▶ **WORK REQUEST**:
For the material that follows, state how many lines contain the word "online", and add nothing.

================

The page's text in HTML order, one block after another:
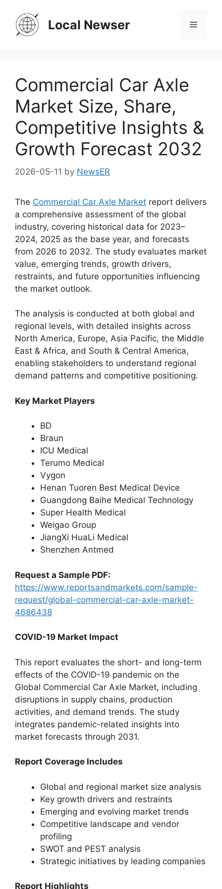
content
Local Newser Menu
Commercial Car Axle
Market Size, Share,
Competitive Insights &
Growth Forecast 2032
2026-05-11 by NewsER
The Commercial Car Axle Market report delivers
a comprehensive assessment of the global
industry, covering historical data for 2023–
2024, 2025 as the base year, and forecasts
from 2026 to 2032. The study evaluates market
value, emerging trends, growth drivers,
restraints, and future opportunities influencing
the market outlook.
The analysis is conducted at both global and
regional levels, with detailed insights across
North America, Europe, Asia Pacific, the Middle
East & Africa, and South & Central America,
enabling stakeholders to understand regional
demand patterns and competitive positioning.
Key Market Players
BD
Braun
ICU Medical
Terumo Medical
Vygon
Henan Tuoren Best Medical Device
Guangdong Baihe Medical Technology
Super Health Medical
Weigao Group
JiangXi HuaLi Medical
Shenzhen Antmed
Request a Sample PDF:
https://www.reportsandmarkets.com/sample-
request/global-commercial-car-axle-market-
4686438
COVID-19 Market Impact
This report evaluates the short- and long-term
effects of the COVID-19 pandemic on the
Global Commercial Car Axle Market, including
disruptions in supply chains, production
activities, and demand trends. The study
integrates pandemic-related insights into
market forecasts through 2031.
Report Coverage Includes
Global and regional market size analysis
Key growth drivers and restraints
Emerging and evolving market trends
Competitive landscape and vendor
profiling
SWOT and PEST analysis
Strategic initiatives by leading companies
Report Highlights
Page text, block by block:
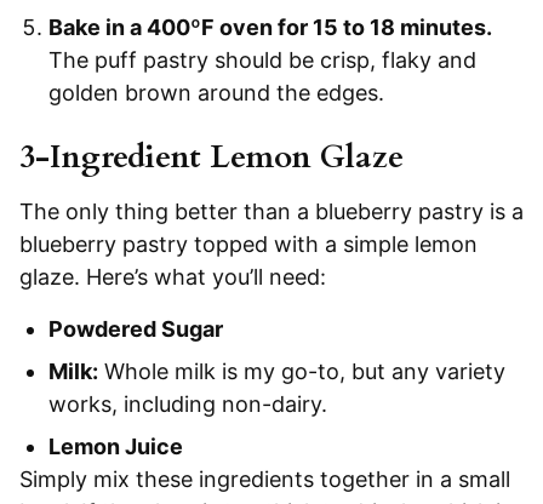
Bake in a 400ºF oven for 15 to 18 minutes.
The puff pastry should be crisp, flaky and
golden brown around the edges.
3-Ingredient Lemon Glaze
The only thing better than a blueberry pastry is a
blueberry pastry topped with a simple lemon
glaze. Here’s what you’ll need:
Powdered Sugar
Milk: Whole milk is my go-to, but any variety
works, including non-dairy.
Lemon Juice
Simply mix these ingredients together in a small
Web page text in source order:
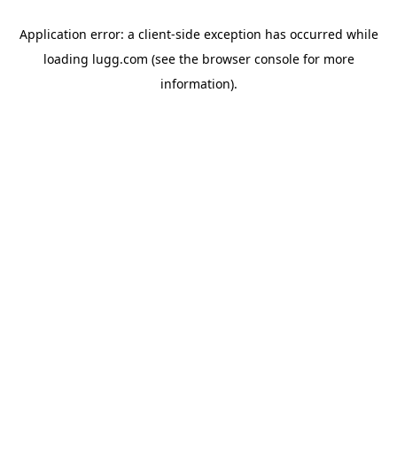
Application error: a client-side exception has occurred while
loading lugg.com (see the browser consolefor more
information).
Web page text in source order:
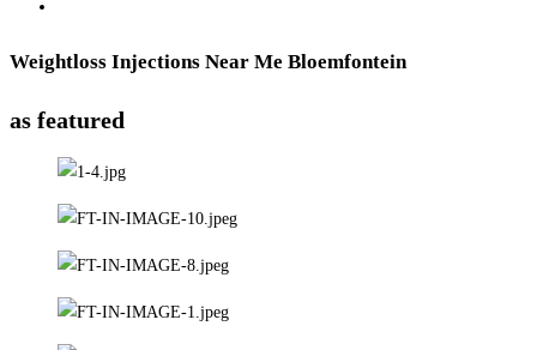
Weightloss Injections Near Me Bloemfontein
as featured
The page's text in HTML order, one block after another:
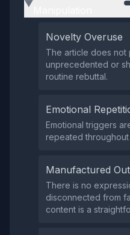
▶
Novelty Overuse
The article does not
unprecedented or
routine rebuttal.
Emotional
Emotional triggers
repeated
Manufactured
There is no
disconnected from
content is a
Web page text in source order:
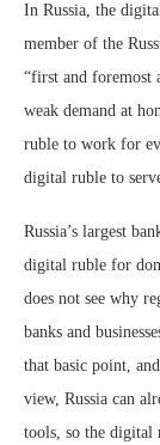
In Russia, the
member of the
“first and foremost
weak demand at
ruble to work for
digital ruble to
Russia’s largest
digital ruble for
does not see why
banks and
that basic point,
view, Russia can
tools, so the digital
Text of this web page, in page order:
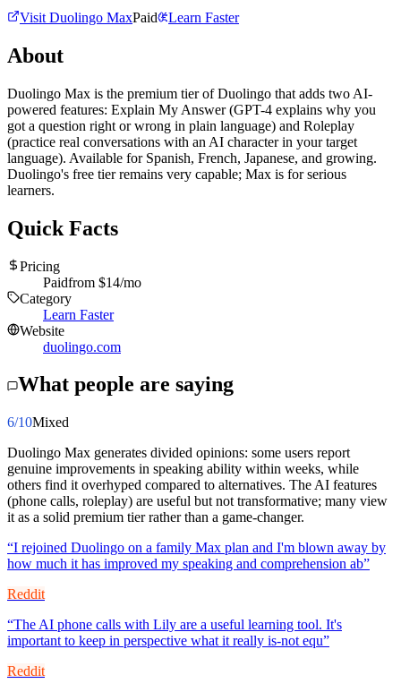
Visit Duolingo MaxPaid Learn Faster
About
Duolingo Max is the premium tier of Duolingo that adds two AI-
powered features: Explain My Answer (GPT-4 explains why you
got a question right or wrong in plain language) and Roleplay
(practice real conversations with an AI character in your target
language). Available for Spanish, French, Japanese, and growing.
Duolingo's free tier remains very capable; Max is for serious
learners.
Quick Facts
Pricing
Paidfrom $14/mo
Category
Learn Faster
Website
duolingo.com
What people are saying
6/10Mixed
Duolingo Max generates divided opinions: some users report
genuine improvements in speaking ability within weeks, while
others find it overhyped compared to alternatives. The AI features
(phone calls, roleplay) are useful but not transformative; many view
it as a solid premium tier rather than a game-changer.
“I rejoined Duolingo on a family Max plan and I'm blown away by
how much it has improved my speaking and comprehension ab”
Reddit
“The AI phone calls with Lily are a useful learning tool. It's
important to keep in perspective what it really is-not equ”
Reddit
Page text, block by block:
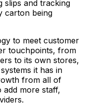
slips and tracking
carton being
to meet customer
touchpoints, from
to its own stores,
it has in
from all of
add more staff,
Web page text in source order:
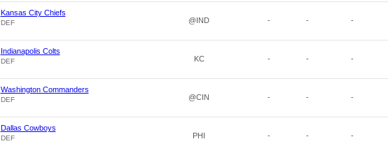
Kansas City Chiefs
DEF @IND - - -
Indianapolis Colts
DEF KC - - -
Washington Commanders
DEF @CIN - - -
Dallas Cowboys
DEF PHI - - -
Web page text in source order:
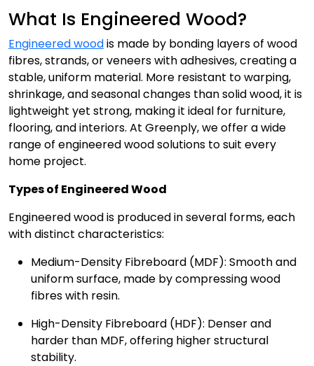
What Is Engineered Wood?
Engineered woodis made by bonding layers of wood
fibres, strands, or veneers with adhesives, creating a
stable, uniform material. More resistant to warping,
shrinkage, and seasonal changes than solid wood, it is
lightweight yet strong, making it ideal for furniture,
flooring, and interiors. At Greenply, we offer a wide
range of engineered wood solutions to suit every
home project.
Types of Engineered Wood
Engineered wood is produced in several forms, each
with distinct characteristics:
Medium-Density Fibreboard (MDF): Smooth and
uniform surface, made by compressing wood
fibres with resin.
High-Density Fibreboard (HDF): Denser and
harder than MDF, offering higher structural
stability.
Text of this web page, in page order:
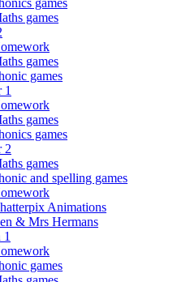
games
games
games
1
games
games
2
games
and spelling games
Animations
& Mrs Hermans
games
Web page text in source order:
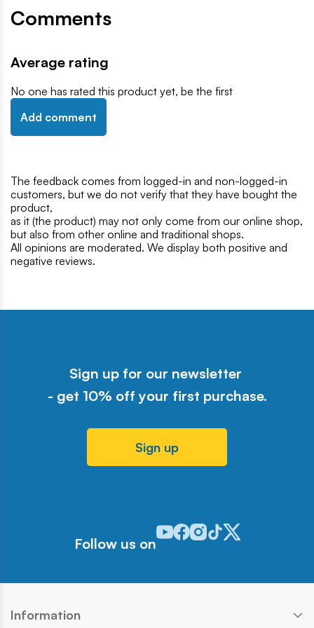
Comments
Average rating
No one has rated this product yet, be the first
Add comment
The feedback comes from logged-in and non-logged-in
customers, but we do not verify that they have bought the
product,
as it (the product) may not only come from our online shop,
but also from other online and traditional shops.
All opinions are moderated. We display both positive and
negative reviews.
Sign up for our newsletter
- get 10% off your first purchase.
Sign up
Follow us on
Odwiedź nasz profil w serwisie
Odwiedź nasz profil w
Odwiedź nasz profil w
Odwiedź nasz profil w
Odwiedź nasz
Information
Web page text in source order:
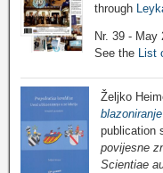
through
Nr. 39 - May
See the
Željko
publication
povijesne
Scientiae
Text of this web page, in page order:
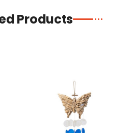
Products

================

▶ **THE ANSWER**:
2